David and Arlene Ray can relate. They’ve ardently supported innovative research for more than 25 years as founding presidents of the group STOP CANCER. “Now we’re the poster child for targeted therapies,” says Arlene.
David was diagnosed with lung cancer in 2011. He had surgery, radiation and chemotherapy. Twice his cancer went into remission. In January, it returned again, this time in his liver. Gitlitz ran genomic tests. David came up positive for what doctors call RET translocation. “I felt like I’d won the lottery,” he says.
RET translocations—the mistaken flipflopping of genetic material—have long been identified with thyroid cancer but also were linked to lung cancer in 2012. Gitlitz found a targeted therapy that had exclusively been used to treat thyroid cancer. “I’ll do anything to bring the most cutting-edge treatment to my patients,” says Gitlitz, a 2004 STOP CANCER grant recipient. The Rays decided to give it a try.

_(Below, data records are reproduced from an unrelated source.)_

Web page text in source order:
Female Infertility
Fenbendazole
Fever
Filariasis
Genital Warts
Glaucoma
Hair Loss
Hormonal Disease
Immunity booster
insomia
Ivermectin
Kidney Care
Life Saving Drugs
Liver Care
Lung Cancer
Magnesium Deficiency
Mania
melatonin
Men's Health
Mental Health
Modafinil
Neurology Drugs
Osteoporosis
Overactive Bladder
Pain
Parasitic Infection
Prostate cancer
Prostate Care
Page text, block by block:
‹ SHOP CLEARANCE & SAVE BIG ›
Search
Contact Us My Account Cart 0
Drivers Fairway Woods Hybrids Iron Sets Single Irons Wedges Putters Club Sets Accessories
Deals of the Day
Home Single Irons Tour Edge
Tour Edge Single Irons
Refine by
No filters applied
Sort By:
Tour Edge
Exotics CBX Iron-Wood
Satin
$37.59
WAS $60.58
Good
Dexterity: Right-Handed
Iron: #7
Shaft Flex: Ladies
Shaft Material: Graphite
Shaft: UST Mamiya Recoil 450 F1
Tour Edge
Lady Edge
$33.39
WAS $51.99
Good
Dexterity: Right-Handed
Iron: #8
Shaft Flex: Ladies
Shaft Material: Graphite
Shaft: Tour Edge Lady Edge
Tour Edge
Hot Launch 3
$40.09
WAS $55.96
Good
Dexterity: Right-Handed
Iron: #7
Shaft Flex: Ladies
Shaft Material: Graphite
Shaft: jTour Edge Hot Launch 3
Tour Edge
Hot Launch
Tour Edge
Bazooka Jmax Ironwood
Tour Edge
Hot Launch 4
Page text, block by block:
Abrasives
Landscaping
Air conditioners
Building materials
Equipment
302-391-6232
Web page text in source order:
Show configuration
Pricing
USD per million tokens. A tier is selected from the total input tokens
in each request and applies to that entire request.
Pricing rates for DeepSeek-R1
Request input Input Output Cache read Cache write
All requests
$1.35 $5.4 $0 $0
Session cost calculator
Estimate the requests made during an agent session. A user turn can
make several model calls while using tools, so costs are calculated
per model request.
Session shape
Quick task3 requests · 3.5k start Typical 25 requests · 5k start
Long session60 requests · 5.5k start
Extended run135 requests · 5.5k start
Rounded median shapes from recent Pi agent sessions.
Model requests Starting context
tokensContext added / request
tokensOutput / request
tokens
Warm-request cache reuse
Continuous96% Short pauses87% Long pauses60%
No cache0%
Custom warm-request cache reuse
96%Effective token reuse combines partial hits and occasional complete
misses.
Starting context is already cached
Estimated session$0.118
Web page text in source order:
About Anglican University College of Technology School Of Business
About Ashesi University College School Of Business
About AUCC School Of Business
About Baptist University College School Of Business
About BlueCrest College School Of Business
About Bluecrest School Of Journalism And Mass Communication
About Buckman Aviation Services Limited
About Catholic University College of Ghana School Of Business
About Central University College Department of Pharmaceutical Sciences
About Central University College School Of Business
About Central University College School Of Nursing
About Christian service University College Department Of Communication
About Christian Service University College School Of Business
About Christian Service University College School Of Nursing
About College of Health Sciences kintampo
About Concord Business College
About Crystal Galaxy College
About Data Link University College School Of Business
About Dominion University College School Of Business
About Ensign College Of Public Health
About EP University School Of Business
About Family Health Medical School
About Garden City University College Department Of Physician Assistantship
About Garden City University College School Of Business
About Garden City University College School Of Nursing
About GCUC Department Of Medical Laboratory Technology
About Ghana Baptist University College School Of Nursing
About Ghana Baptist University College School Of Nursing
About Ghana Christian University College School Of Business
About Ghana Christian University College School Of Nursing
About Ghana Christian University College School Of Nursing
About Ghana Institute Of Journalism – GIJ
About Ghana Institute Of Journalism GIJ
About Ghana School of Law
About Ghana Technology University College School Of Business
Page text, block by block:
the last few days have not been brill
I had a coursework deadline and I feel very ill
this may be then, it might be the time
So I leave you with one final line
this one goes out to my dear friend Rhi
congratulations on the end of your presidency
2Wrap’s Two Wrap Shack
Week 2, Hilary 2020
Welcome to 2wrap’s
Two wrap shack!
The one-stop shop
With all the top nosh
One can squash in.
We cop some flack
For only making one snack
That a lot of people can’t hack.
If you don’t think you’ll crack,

In January, David started taking vandetanib. Working with Gitlitz, the Rays have their eyes on another promising drug in clinical trials. “We’re going forward,” says Arlene. “You have to keep fighting.”
Jones and his Epigenetics Dream Team are moving forward, too. Next up are expanded trials for lung cancer and the search for a molecular fingerprint. “We’re working hard to come up with biomarkers that will help us predict who will benefit from these therapies,” he says.
Even targeted therapies aren’t cures. Eventually, cancer finds a way to grow again. So Gitlitz and fellow oncologists are testing drugs that might break down the mechanisms of drug resistance.
Lung cancer remains the leading cause of cancer death in the U.S. But over the next five years, Gitlitz expects to see the discovery of more gene mutations and the development of more targeted therapies in response. “My hope,” she says, “is that we’ll be able to make lung cancer a chronic disease.”